Xl_riccardo_chailly_conducting_the_national_anthem_sept_7_2019_ph_brescia_e_amisano__002_ © Teatro alla Scala

Die Eröffnung der neuen Saison des traditionsreichen Mailänder Opernhauses dem Teatro alla Scala ist das alljährliche Kultur- und Gesellschaftsereignis Italiens. Der Staatspräsident sitzt üblicherweise in der Königsloge, das erlesene Publikum in eleganten Roben stimmt die Hymne an und alles glitzert auf Hochglanz für die Kameras, die in den letzten Jahren das Ereignis und die Premierenaufführung in die Welt übertrugen. Doch heuer ist alles anders. Der prachtvolle Zuschauerraum ist leer, kein Präsident und keine Premiere. Dafür viel Eleganz und feinste Stargesellschaft auf der Bühne und ein Orchester mit Maske.

Das Opernhaus eröffnete diese denkwürdige Saison im Lockdown mit einer geschmackvollen aufwendigen Gala mit den besten Opernsängern unter dem Titel ‚a riveder le stelle‘. Dem Ganzen verleihen die ortsansässigen Modehäuser noch den letzten optischen Schliff, indem sie insbesondere die Sängerinnen in geschmackvollen, ideen- und farbenreichen Roben ausstatten. Dazu wird die Bühne intelligent und ebenso stil- und stimmungsvoll gestaltet. Halbszenisch wirken die dargebotenen Ausschnitte aus verschiedenen italienischen Opern, zum Teil unter Einbezug von Statisten und Requisiten. Die Regie des Abends hat Davide Livermore übernommen. So wird der Abend für Ohr und Aug zum Erlebnis. Zwischen einzelnen Gesangsnummern formulieren Schauspieler überleitende Texte. Die gesprochene Sprache wird zur Melodie und Gefühlswelt.

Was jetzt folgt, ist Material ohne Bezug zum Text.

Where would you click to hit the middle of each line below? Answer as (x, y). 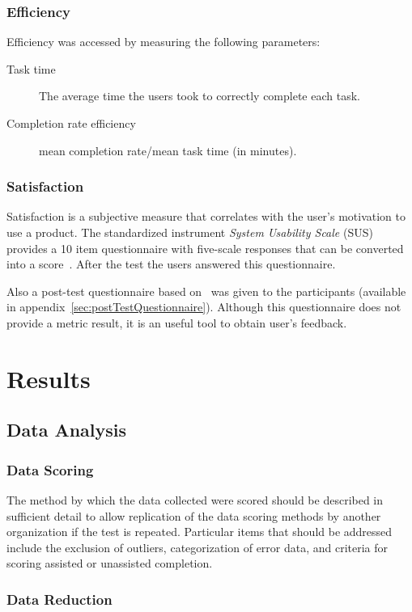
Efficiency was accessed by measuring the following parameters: (164, 42)
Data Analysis (67, 430)
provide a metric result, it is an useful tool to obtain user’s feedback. (177, 322)
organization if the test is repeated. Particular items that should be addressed (200, 532)
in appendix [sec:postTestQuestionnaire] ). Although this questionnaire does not (204, 307)
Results (49, 378)
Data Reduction (59, 599)
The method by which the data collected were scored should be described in (195, 499)
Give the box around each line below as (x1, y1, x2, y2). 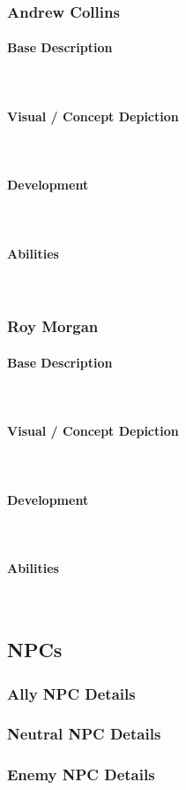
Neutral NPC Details (7, 723, 161, 745)
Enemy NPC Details (7, 763, 155, 786)
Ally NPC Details (7, 682, 136, 704)
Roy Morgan (7, 315, 99, 337)
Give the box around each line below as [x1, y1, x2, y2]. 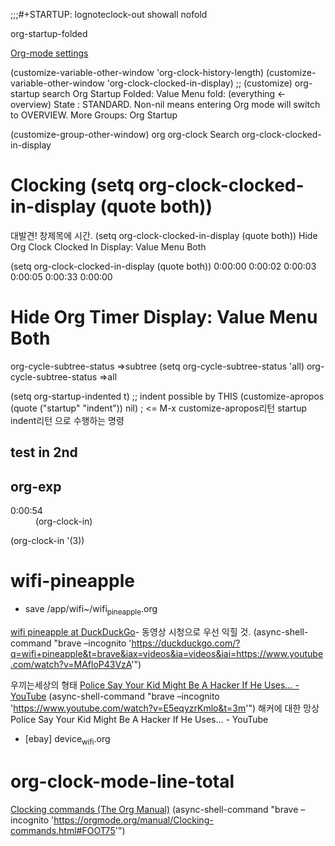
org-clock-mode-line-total [10, 770, 235, 793]
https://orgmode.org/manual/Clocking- [53, 814, 214, 826]
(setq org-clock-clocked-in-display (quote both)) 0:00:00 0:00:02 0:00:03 [10, 260, 317, 272]
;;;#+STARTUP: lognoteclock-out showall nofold [10, 9, 208, 20]
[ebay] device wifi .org [24, 732, 111, 747]
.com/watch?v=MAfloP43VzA [10, 658, 132, 670]
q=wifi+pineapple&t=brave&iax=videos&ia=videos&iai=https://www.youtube [10, 647, 324, 659]
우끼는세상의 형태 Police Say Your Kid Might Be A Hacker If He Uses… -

Luca Salsi als Rigoletto wird mit venezianischen Maskenträgern begleitet, Don Carlo wird in einen durch die Winterlandschaft fahrenden Zug verlegt, man fühlt sich bei Dr. Schiwago wenn Ildar Abdrazakov als Philip seine große Arie im Pelzmantel im Zugabteil abstimmt oder Ludovic Tezier nach berührender Darbietung als Posa am Bahnsteig erschossen wird. Elina Garanca bietet noch in perlenbesetzter Robe die schmissige Arie der Welt, „o don fatal“ der Eboli mit sauberen Registerwechsel und verführerischer Tiefe.

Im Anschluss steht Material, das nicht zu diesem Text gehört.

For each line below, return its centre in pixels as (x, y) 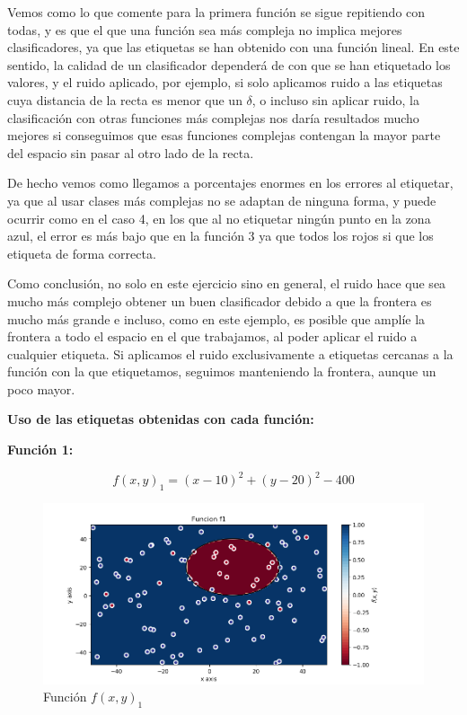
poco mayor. (41, 388)
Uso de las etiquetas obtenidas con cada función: (161, 419)
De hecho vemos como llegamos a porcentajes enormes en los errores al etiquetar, (230, 183)
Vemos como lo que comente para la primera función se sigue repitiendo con (216, 12)
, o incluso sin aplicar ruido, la (335, 99)
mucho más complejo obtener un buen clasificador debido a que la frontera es (220, 300)
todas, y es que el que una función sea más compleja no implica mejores (205, 29)
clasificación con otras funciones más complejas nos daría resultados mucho (213, 117)
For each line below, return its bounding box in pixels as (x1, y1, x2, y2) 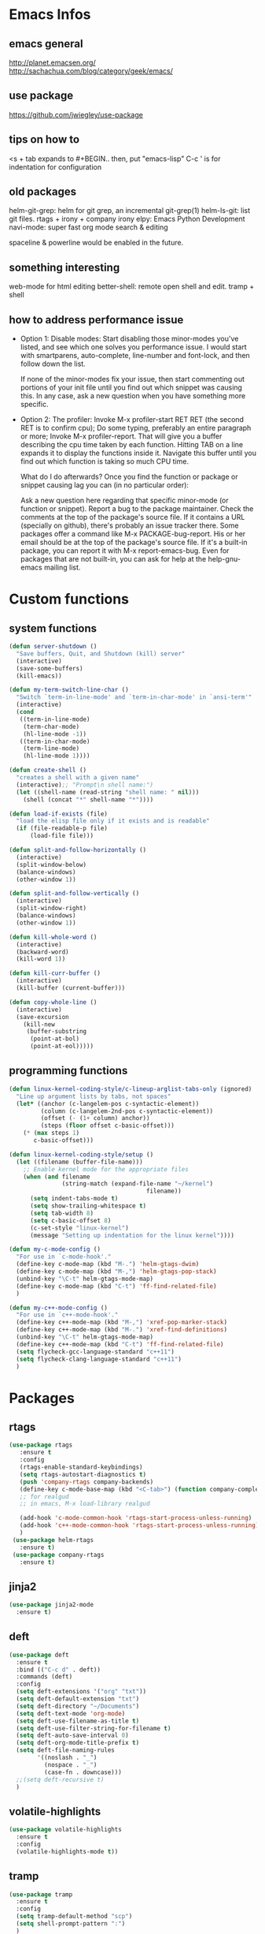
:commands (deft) (16, 1673, 73, 1681)
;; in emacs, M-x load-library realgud (19, 1500, 150, 1508)
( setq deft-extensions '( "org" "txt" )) (16, 1688, 147, 1696)
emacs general (9, 37, 83, 50)
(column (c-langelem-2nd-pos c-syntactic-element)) (40, 1107, 214, 1115)
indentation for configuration (9, 162, 101, 171)
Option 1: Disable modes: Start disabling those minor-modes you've (20, 334, 239, 344)
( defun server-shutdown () (9, 643, 98, 651)
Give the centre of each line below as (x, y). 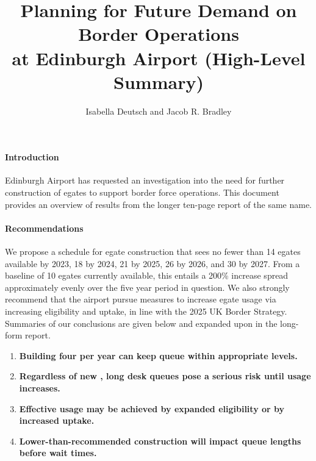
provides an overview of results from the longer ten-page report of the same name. (158, 204)
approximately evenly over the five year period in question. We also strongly (147, 287)
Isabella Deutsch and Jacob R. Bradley (159, 111)
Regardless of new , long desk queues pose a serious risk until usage (165, 376)
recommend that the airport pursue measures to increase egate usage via (141, 299)
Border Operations (159, 34)
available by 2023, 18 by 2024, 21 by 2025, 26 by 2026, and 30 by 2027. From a (153, 263)
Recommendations (44, 228)
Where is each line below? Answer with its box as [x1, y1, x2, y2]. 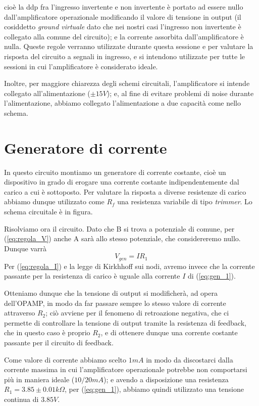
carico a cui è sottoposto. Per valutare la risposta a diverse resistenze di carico [4, 186, 246, 197]
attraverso [4, 307, 35, 318]
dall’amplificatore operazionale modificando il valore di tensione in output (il [4, 11, 241, 22]
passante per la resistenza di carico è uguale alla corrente [4, 270, 180, 281]
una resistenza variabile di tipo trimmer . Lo [117, 196, 252, 207]
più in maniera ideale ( [4, 374, 75, 384]
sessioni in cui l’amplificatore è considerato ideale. [4, 61, 158, 71]
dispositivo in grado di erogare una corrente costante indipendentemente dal [4, 176, 239, 187]
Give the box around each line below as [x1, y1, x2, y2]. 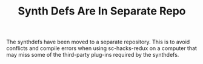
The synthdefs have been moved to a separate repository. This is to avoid [6, 38, 190, 46]
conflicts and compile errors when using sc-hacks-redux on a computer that [6, 45, 197, 52]
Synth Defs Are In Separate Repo [18, 4, 186, 18]
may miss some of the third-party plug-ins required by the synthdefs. [6, 51, 179, 59]
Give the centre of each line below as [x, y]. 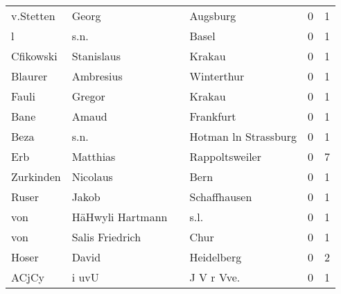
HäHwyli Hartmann [120, 217]
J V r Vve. [215, 277]
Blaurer [29, 76]
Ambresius [97, 76]
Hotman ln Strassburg [243, 136]
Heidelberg [216, 257]
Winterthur [217, 76]
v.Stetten [33, 16]

Lisette Oropesa führt Lucia an den Strand, die Brandung ist nahezu fühlbar auf großer Leinwand eingespielt. So geht es weiter in stimmungsvollen Bildern, die Damen in verführerischen Roben, die Herren in bestens sitzenden Fracks. Kristine Opolais als Madame Butterfly, Andreas Schager und Camilla Nylund als Siegmund und Sieglinde, Juan Diego Florez, Aleksandra Kurzak, Piotr Beczala, Benjamin Bernheim und viele weitere bestreiten den Abend und überschütten wahrlich mit Meisterleistung und bezaubernden Arien das Publikum am Bildschirm. Riccardo Chailly führt mit Maske das Orchester der Mailänder Scala mit Raffinesse und Umsicht und drängt sich nicht in den Vordergrund.

Dieses großartige und mühevoll zusammengesetzte Programm lässt die Einschränkungen und Entbehrungen der letzten Wochen vergessen und ist eine würdevolle Eröffnung. Hoffen wir, dass möglichst bald das Haus wieder lebendig wird und das begeisterte Publikum die Plätze und die Künstler die Bühne füllen dürfen.